Imaging modalities and designing molecular virtual reality images in biomedicine

Physicians typically use magnetic resonance imaging, computed tomography, position-emission tomography and ultrasound to screen patients for disease diagnosis and evaluation. The method can be improved for precise, guided-surgery to facilitate continuous, non-invasive monitoring of patients. Current imaging techniques are primarily based on the anatomy and morphology of tissue, without considering the underlying tissue composition. Researchers have emphasized Raman-based methods for clinical in vivo applications; a method based on inelastic scattering between a photon and a molecule to provide an intrinsic molecular fingerprint of a sample. The information is gathered via label-free, contactless and non-destructive methods to detect and delineate cancer from healthy tissues and scientists have explored the potential of the method for data visualization and comprehension.

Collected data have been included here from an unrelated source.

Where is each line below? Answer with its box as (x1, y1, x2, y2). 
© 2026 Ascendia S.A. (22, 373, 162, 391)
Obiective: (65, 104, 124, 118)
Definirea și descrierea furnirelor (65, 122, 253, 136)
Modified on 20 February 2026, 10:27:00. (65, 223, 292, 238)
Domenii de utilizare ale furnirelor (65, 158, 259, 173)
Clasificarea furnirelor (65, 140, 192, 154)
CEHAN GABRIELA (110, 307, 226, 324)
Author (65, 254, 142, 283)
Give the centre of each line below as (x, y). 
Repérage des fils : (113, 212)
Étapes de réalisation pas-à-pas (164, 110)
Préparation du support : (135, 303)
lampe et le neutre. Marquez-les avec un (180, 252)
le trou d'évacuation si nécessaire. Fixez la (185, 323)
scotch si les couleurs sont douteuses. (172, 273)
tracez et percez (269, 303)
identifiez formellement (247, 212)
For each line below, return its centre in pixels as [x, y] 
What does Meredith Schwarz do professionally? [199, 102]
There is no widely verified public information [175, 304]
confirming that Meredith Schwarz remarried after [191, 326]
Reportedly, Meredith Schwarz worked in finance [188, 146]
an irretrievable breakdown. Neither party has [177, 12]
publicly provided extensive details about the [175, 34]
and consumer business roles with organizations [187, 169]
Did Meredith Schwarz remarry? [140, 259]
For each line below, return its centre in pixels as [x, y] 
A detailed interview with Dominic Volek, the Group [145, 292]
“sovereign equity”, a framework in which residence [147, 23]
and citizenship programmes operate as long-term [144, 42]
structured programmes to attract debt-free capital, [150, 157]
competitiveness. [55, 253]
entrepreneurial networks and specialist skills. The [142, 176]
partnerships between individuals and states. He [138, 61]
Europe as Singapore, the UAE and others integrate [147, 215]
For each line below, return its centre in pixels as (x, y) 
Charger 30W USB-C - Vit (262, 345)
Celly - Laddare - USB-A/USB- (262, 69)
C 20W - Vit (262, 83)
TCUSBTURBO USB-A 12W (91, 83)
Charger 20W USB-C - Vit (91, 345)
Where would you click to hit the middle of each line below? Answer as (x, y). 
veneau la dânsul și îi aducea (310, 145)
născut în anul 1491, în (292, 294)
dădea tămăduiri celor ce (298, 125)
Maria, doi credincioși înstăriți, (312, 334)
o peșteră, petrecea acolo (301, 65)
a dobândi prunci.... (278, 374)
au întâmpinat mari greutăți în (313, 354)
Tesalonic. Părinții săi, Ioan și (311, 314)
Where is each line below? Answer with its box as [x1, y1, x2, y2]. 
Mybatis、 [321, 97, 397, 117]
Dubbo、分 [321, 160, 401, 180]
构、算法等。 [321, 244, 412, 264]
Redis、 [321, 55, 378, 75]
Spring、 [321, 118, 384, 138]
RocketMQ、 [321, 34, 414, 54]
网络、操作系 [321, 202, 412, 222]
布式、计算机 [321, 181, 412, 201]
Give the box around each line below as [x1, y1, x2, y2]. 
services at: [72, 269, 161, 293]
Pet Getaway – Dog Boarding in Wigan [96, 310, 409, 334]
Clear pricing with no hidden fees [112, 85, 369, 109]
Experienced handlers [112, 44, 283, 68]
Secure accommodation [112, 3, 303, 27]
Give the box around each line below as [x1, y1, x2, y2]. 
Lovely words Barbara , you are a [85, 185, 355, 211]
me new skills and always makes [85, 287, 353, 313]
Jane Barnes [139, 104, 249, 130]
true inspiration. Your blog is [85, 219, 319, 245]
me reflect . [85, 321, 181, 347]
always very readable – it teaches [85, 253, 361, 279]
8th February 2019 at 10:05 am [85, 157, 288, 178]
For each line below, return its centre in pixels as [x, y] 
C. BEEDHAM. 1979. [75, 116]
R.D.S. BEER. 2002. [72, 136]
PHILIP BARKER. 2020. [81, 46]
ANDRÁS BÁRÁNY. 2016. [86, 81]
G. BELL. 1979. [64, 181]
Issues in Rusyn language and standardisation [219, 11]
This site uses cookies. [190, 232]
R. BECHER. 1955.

In this work, Yang et al proposed and developed a fiber-based Raman imaging method with real-time data analysis, in combination with augmented reality and mixed reality, on three-dimensional (3D) sample surfaces as a potential method to conduct real-time, opto-molecular visualization of tissue boundaries for disease diagnostics and surgery. In this method, the team combined Raman spectra measurements with computer vision–based positional tracking and real-time data processing to develop molecular virtual reality images. The work provides a recap for future clinical translation of real-time Raman-based molecular imaging to provide easy-access to patients.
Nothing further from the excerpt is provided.